I have a very southern friend from Louisiana who years ago introduced me to the concept of something she calls the “drink and pray dress.” Lots of people might call this a little black dress… and though an LBD often works well for what she is describing, a “drink and pray dress” isn’t just that. For one, it does not need to be black – AND... it is just as much for day as it is for evening. Drink and pray may seem like opposites, but the minute she said it, I totally understood what she was getting at. It is a dress you can wear both to church OR a cocktail party. And often, conveniently, those occasions take place one after another. Think:
Wedding (church > reception)
Funeral (church > reception)
Baptism (church > reception… if you are lucky)

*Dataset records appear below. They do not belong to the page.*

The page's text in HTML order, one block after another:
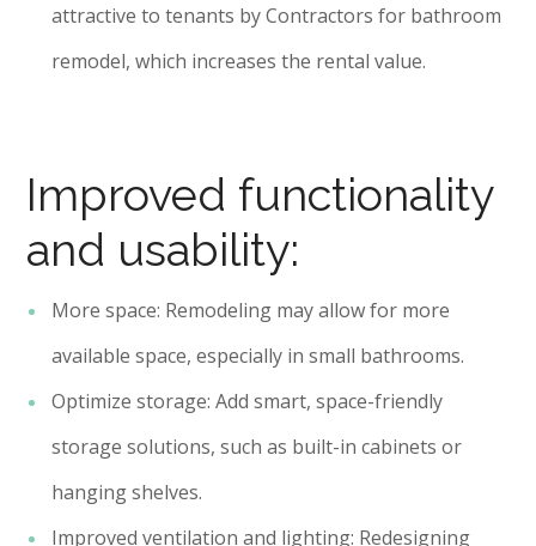
attractive to tenants by Contractors for bathroom
remodel, which increases the rental value.
Improved functionality
and usability:
More space: Remodeling may allow for more
available space, especially in small bathrooms.
Optimize storage: Add smart, space-friendly
storage solutions, such as built-in cabinets or
hanging shelves.
Improved ventilation and lighting: Redesigning

But in reality, I find this kind of getup to be fantastic for a million more engagements. Let’s say you’ve been invited to speak in front of a crowd. Use your imagination… you’ve been named school chair… head of a fundraising initiative… an award recipient…(!). Maybe you are being interviewed for an apartment in the co-op of your dreams.

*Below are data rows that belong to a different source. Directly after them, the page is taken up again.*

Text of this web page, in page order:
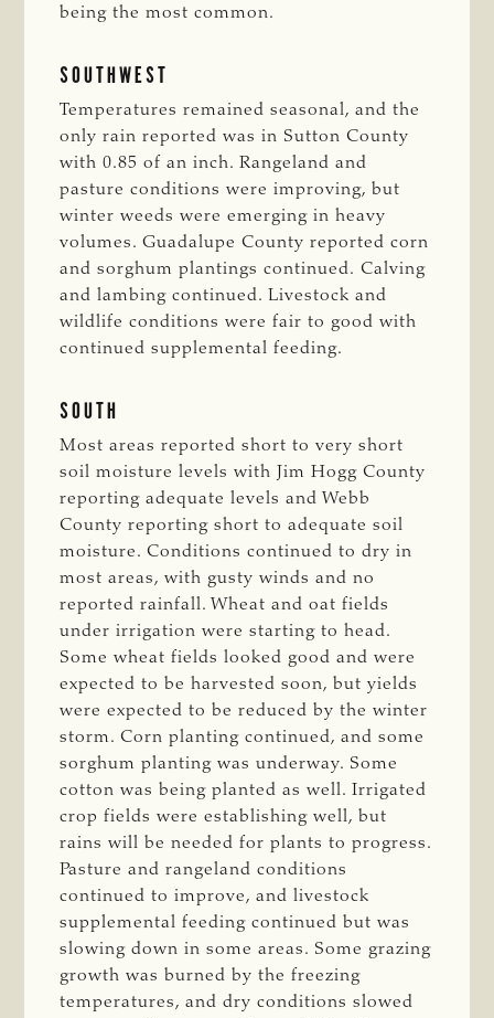
being the most common.
SOUTHWEST
Temperatures remained seasonal, and the
only rain reported was in Sutton County
with 0.85 of an inch. Rangeland and
pasture conditions were improving, but
winter weeds were emerging in heavy
volumes. Guadalupe County reported corn
and sorghum plantings continued. Calving
and lambing continued. Livestock and
wildlife conditions were fair to good with
continued supplemental feeding.
SOUTH
Most areas reported short to very short
soil moisture levels with Jim Hogg County
reporting adequate levels and Webb
County reporting short to adequate soil
moisture. Conditions continued to dry in
most areas, with gusty winds and no
reported rainfall. Wheat and oat fields
under irrigation were starting to head.
Some wheat fields looked good and were
expected to be harvested soon, but yields
were expected to be reduced by the winter
storm. Corn planting continued, and some
sorghum planting was underway. Some
cotton was being planted as well. Irrigated
crop fields were establishing well, but
rains will be needed for plants to progress.
Pasture and rangeland conditions
continued to improve, and livestock
supplemental feeding continued but was
slowing down in some areas. Some grazing
growth was burned by the freezing
temperatures, and dry conditions slowed

I think the true litmus test for a drink and pray dress is that it cannot be overly sexy. My friend’s implied advice in the naming is that you probably do not want to show up to a house of prayer in something meant to attract that kind of attention. Nothing wrong with a sexy dress in my book… I am just saying that you often find yourself needing a dress that is NOT that. “Appropriate” is perhaps a more boring way of putting this. But for me, her quick description says it all.
And a drink and pray dress is exactly what the Arielle is. A dress that Princess Grace of Monaco might wear… or, even better, Princess Grace before she was a princess and just Lisa in Rear Window… or really any female lead in a Hitchcock movie. (Okay, maybe with the exception of Psycho.) Simple, restrained, very womanly and grown up. Modern and of-the-moment, not frumpy. A true lady dress. A more modern image you might remember is a very red-lipped Kate Moss next to Johnny Depp at Cannes Film Festival. She is wearing a simple grey dress. She looks like a knockout.

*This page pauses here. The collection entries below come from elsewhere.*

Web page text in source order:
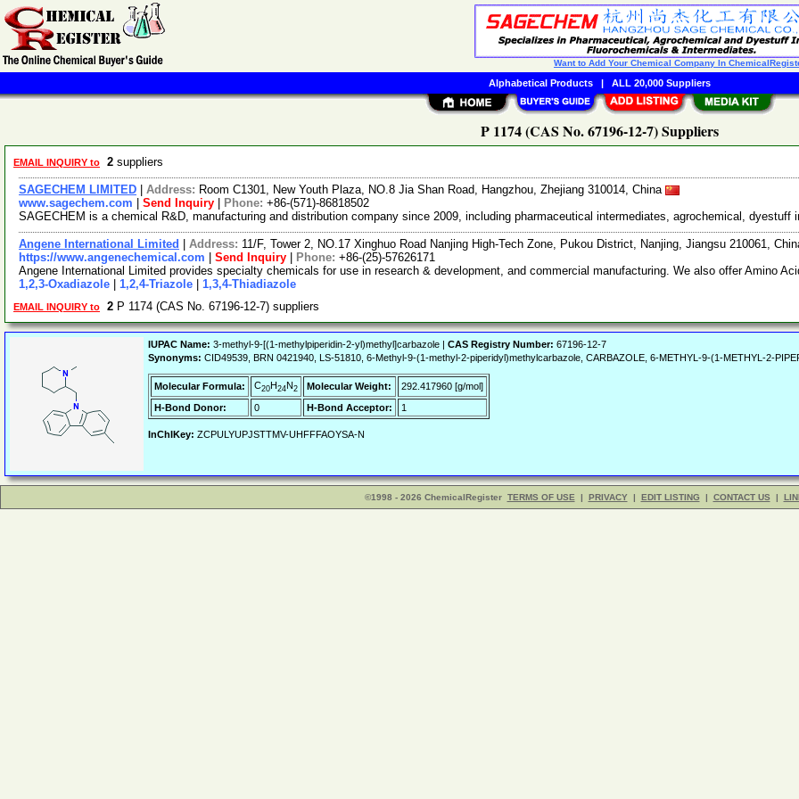
P 1174 (CAS No. 67196-12-7) Suppliers
EMAIL INQUIRY to 2 suppliers
SAGECHEM LIMITED Address: Room C1301, New Youth Plaza, NO.8 Jia Shan Road, Hangzhou, Zhejiang 310014, China
www.sagechem.com
Send Inquiry Phone: +86-(571)-86818502
SAGECHEM is a chemical R&D, manufacturing and distribution company since 2009, including pharmaceutical intermediates, agrochemical,
Angene International Limited Address: 11/F, Tower 2, NO.17 Xinghuo Road Nanjing High-Tech Zone, Pukou District, Nanjing, Jiangsu 210061,
https://www.angenechemical.com
Send Inquiry Phone: +86-(25)-57626171
Angene International Limited provides specialty chemicals for use in research & development, and commercial manufacturing. We also offer Amino
1,2,3-Oxadiazole
1,2,4-Triazole 1,3,4-Thiadiazole
EMAIL INQUIRY to 2 P 1174 (CAS No. 67196-12-7) suppliers
IUPAC Name: 3-methyl-9-[(1-methylpiperidin-2-yl)methyl]carbazole | CAS Registry Number: 67196-12-7
Synonyms: CID49539, BRN 0421940, LS-51810, 6-Methyl-9-(1-methyl-2-piperidyl)methylcarbazole, CARBAZOLE, 6-METHYL-9-(1-METHYL-2-
Molecular Formula: C20H24N2 Molecular Weight:
292.417960 [g/mol]
H-Bond Donor:
0 H-Bond Acceptor: 1
InChIKey: ZCPULYUPJSTTMV-UHFFFAOYSA-N
©1998 - 2026 ChemicalRegister TERMS OF USE | PRIVACY | EDIT LISTING | CONTACT US |
Want to Add Your Chemical Company In
Alphabetical Products| ALL 20,000 Suppliers

I had a fantastic black shift just like this in the ‘80s (pictured in the polaroid below) that I’ve worn too many times to count. Crew neckline, sleeveless, cut above the knee, super simple and yet totally beautiful. I must have worn that thing to every cocktail party that would have me. Rehearsal dinners (including my own), weddings, funerals. I stayed out all night in that dress on more than one occasion and could have easily slipped into taking communion in it the next morning. I hate to say it but it worked really well with a cigarette in my hand. (Fortunately for my lungs, this was mostly a prop and only for a few years.) The point is, a drink and pray dress can be fun.
It is the kind of piece where the dress is so sensational that people will remember how great you looked, but they may not even be able to describe what you were wearing. (“I think it was blue?”) To me that is often the mark of something flawlessly executed. You are wearing the dress… the dress isn’t wearing you.
Of all the dresses in my closet that fit the bill, the Arielle is the one I want to wear right now. It has the same simple jewel neckline of my beloved black LBD (which was made by my friend David Cameron, who also designed my wedding dress).
This dress, in a beautiful petrol blue, it’s prim on top and kind of cool on the bottom. It has an engineered A-line skirt with two slits that sort of swish when you walk. Simple, but not too simple. Modern. And made with the modern-est of fabrics: a technical nylon faille that we love to use over and over again. To me, this material actually looks great with a little rumple and dimension to it. I wore it to a celebration dinner last week where I should have done a little less drinking and a little more praying.
We have made many dresses over the years that fulfill the famous “drink and pray” criteria… but this one — this one is truly IT. You need it, I promise.